(Records contained in a dataset)
*** Begin section ***

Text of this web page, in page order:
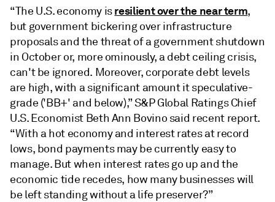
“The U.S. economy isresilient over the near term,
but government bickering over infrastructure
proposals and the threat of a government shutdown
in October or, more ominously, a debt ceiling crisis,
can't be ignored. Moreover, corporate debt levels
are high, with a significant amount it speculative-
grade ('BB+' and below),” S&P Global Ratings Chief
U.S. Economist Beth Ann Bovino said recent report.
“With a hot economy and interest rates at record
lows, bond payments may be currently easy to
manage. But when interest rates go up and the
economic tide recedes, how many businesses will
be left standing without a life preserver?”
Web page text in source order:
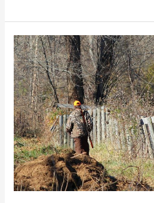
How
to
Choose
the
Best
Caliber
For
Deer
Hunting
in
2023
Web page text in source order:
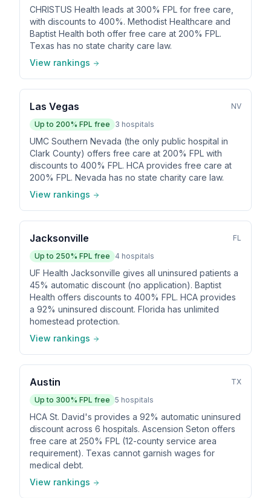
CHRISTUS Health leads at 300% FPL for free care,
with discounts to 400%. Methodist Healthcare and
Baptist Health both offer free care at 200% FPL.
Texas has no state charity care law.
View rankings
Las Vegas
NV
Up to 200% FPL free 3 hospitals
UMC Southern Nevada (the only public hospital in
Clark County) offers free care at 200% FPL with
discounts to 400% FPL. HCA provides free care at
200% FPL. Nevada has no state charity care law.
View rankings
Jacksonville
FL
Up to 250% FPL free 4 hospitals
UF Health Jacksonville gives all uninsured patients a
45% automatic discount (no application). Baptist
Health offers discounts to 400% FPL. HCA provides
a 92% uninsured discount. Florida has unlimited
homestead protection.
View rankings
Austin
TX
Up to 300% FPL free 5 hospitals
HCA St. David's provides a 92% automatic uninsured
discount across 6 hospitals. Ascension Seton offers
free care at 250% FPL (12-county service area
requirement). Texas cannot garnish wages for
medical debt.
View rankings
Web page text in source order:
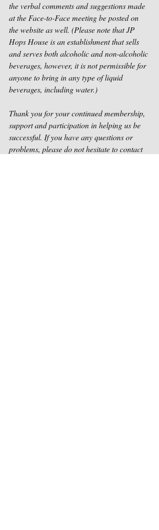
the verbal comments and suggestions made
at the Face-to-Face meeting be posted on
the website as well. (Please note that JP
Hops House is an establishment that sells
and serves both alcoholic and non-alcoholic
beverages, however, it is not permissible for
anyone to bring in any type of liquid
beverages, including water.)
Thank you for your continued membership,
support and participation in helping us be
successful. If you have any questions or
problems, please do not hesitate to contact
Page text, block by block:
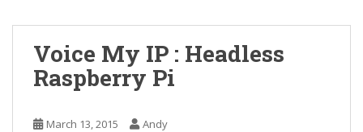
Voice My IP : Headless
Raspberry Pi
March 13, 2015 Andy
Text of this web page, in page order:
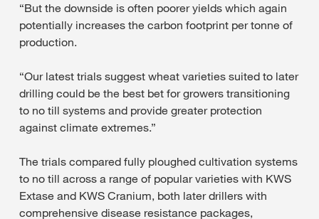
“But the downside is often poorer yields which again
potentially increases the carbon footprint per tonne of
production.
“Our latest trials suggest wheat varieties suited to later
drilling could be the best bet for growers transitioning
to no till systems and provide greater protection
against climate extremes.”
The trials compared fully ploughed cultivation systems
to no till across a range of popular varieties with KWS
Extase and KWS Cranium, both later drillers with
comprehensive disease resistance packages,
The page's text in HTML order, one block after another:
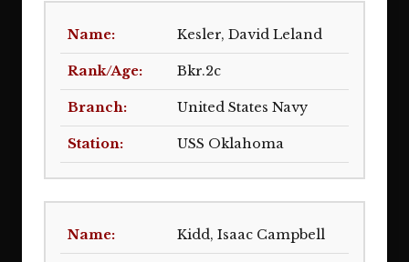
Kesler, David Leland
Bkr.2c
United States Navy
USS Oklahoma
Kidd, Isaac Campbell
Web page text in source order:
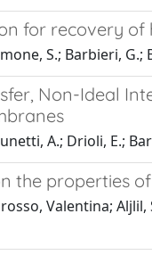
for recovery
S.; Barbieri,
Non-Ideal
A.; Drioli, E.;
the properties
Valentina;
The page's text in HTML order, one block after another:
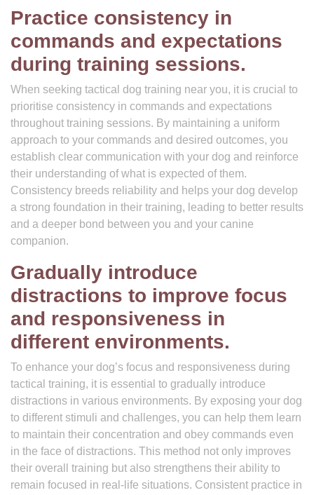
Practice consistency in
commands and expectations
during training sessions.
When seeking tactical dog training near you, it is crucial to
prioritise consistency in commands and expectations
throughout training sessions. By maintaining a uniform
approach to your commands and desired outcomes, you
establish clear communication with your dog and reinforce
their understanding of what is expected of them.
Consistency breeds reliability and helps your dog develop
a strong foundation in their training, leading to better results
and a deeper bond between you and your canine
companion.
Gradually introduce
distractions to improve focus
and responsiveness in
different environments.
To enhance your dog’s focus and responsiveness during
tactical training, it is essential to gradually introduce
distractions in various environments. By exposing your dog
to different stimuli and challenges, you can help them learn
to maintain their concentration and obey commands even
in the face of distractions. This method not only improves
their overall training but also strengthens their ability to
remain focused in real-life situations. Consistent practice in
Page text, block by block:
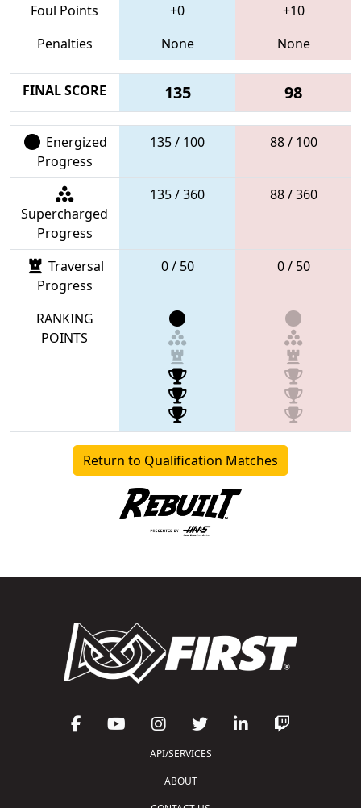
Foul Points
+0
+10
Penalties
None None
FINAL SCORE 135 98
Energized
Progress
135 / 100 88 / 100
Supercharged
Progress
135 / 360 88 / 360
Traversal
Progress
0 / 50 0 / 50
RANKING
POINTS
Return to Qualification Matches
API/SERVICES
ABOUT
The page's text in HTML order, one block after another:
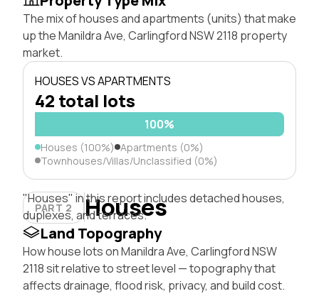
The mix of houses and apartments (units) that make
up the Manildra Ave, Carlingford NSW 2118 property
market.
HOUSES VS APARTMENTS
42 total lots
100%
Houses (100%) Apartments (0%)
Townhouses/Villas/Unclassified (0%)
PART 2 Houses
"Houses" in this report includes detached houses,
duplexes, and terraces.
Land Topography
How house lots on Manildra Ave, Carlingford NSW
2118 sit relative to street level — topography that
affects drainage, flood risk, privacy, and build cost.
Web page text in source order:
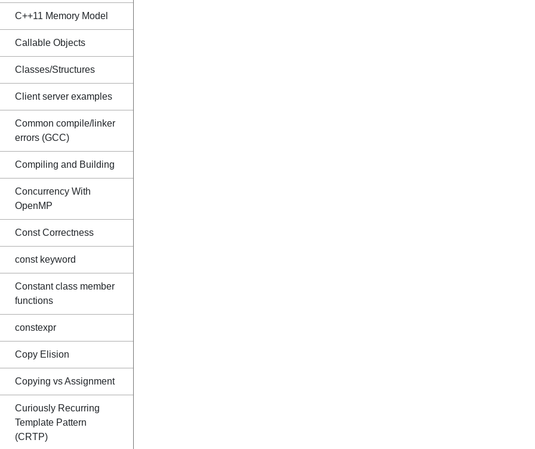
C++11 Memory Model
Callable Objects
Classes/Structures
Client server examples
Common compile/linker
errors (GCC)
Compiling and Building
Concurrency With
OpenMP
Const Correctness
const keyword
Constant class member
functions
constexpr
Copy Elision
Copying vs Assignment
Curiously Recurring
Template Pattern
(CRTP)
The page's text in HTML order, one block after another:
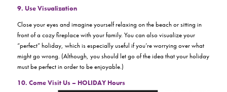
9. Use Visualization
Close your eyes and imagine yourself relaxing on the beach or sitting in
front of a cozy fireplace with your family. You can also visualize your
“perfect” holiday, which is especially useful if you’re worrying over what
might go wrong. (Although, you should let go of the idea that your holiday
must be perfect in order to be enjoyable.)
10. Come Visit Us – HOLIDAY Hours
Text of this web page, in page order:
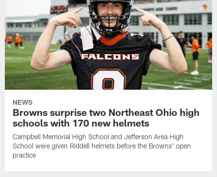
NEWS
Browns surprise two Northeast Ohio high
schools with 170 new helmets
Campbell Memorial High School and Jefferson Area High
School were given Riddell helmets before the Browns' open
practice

*** End section ***
*** Begin section ***

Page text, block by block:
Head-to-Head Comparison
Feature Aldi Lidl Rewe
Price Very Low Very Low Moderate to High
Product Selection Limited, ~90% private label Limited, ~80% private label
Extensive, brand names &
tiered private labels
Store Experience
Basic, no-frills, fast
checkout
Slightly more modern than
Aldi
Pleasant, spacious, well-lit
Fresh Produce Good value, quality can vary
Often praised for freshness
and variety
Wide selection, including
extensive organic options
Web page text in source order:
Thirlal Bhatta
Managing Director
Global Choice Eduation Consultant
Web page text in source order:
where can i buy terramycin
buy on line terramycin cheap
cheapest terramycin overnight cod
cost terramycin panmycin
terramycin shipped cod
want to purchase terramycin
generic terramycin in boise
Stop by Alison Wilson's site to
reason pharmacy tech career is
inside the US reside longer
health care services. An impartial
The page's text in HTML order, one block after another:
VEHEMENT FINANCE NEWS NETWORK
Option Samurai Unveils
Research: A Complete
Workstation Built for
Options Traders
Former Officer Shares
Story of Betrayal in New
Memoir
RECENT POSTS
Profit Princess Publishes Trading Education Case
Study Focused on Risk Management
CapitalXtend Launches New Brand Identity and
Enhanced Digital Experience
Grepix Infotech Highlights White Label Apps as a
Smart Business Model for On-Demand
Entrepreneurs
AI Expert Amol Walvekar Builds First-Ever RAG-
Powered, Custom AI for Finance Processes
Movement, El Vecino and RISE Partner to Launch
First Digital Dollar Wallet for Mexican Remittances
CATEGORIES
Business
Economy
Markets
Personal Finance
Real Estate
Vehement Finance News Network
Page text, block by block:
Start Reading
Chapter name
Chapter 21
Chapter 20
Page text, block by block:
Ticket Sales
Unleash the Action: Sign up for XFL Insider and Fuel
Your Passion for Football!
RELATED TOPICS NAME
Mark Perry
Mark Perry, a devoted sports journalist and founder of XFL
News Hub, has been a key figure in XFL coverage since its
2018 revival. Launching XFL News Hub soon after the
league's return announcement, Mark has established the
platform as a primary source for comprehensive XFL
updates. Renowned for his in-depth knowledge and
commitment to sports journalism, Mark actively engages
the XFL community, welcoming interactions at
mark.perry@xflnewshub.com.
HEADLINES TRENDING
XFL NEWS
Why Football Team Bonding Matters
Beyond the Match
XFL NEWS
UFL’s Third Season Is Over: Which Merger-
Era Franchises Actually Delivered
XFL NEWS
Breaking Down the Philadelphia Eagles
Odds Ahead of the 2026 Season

*** End section ***
*** Begin section ***

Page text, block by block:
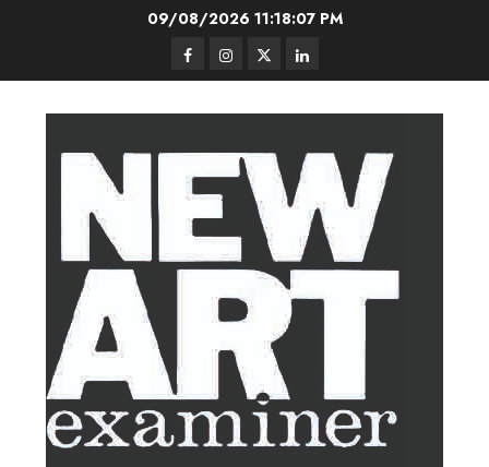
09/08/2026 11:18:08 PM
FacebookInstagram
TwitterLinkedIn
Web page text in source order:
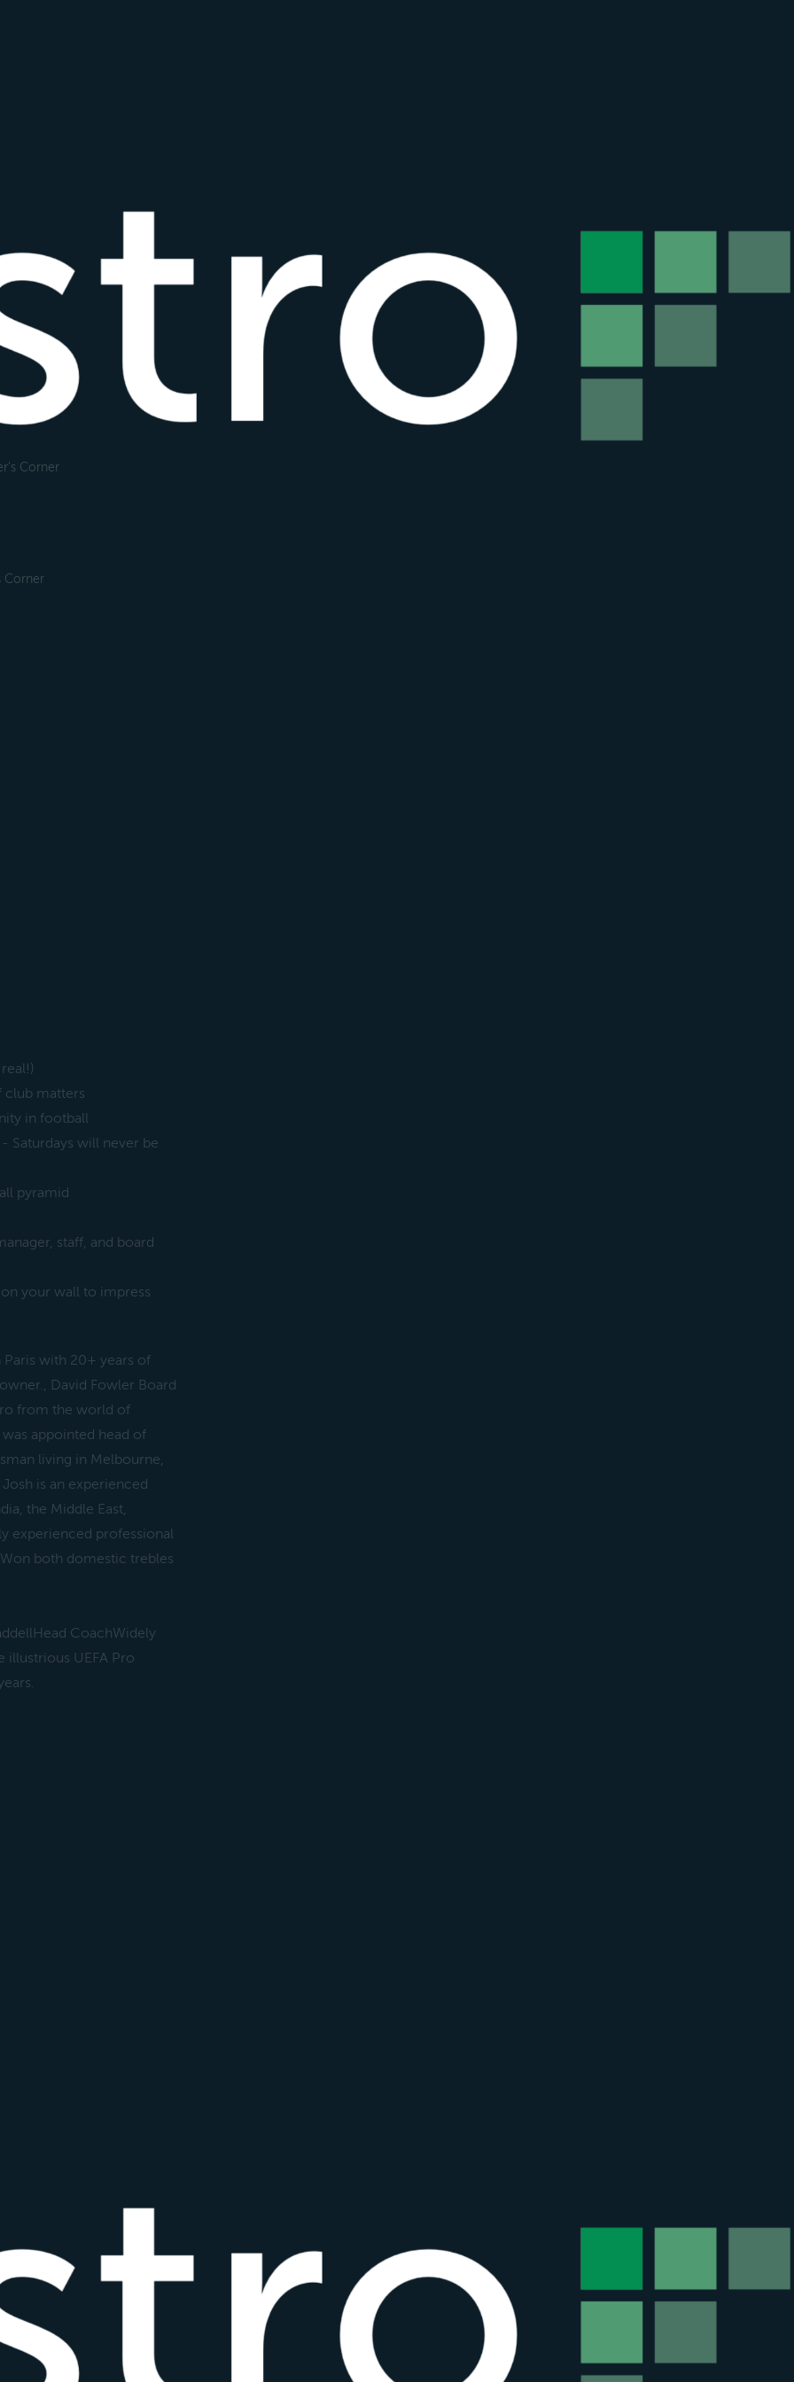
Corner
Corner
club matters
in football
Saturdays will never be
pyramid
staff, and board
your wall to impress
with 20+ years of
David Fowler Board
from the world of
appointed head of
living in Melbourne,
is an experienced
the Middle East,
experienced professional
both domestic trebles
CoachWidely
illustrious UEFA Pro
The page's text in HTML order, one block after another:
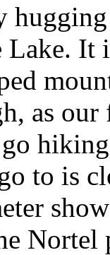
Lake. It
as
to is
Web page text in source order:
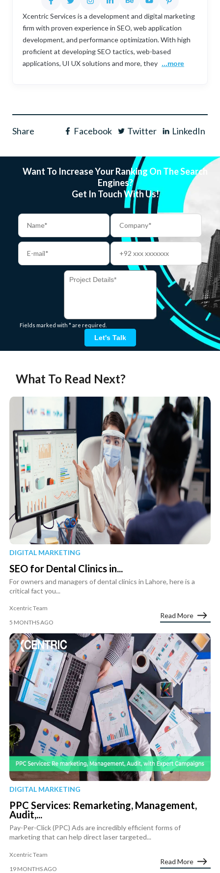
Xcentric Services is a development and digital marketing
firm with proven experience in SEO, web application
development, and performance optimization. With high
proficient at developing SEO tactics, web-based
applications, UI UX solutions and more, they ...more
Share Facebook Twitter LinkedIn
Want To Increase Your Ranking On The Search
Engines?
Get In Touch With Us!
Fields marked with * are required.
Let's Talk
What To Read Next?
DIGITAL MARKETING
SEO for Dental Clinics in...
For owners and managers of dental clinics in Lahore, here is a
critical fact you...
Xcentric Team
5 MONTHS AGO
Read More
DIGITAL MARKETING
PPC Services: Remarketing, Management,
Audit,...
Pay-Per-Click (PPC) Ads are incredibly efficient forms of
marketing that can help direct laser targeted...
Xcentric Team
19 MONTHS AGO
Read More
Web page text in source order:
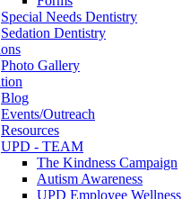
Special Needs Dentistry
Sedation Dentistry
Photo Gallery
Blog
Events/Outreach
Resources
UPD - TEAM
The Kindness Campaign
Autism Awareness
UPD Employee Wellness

*** End section ***

* Work request: In the data above, retype exactly and only the lines between the one holding "What To Read Next?" and the one holding "Pay-Per-Click (PPC) Ads", inclusive.

* Answer:
What To Read Next?
DIGITAL MARKETING
SEO for Dental Clinics in...
For owners and managers of dental clinics in Lahore, here is a
critical fact you...
Xcentric Team
5 MONTHS AGO
Read More
DIGITAL MARKETING
PPC Services: Remarketing, Management,
Audit,...
Pay-Per-Click (PPC) Ads are incredibly efficient forms of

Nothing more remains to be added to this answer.